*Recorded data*
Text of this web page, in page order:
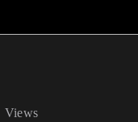
Views
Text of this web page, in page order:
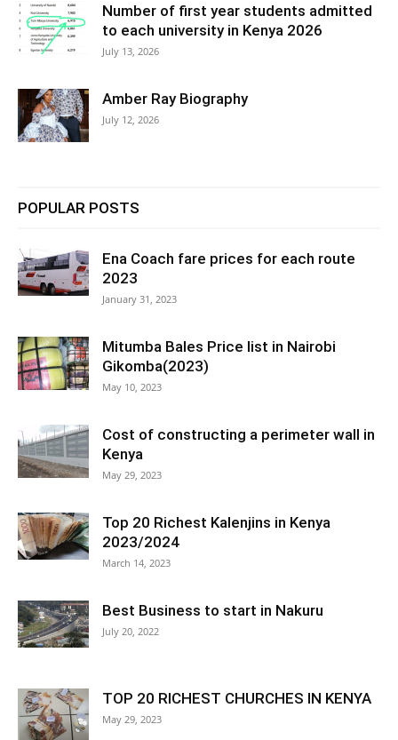
Number of first year students admitted
to each university in Kenya 2026
July 13, 2026
Amber Ray Biography
July 12, 2026
POPULAR POSTS
Ena Coach fare prices for each route
2023
January 31, 2023
Mitumba Bales Price list in Nairobi
Gikomba(2023)
May 10, 2023
Cost of constructing a perimeter wall in
Kenya
May 29, 2023
Top 20 Richest Kalenjins in Kenya
2023/2024
March 14, 2023
Best Business to start in Nakuru
July 20, 2022
TOP 20 RICHEST CHURCHES IN KENYA
May 29, 2023
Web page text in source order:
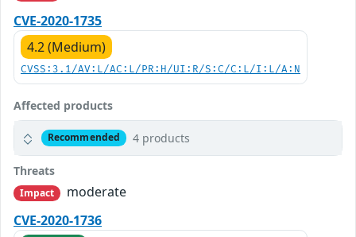
CVE-2020-1735
4.2 (Medium)
CVSS:3.1/AV:L/AC:L/PR:H/UI:R/S:C/C:L/I:L/A:N
Affected products
Recommended 4 products
Threats
Impact
moderate
CVE-2020-1736
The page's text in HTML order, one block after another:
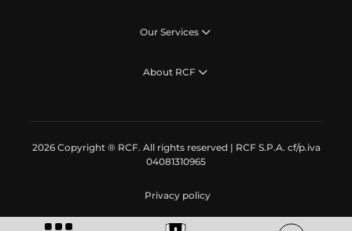
Our Services
About RCF
2026 Copyright ® RCF. All rights reserved | RCF S.P.A. cf/p.iva
04081310965
Privacy policy
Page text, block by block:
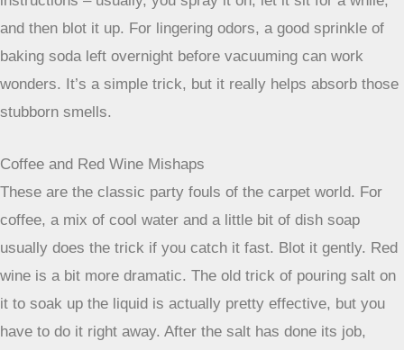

*Your instructions*
This task calls for the records to be copied exactly, without pictures.

*Worked solution*
Text of this web page, in page order:
Views
Text of this web page, in page order:
Number of first year students admitted
to each university in Kenya 2026
July 13, 2026
Amber Ray Biography
July 12, 2026
POPULAR POSTS
Ena Coach fare prices for each route
2023
January 31, 2023
Mitumba Bales Price list in Nairobi
Gikomba(2023)
May 10, 2023
Cost of constructing a perimeter wall in
Kenya
May 29, 2023
Top 20 Richest Kalenjins in Kenya
2023/2024
March 14, 2023
Best Business to start in Nakuru
July 20, 2022
TOP 20 RICHEST CHURCHES IN KENYA
May 29, 2023
Web page text in source order:
CVE-2020-1735
4.2 (Medium)
CVSS:3.1/AV:L/AC:L/PR:H/UI:R/S:C/C:L/I:L/A:N
Affected products
Recommended 4 products
Threats
Impact
moderate
CVE-2020-1736
The page's text in HTML order, one block after another:
Our Services
About RCF
2026 Copyright ® RCF. All rights reserved | RCF S.P.A. cf/p.iva
04081310965
Privacy policy
Page text, block by block:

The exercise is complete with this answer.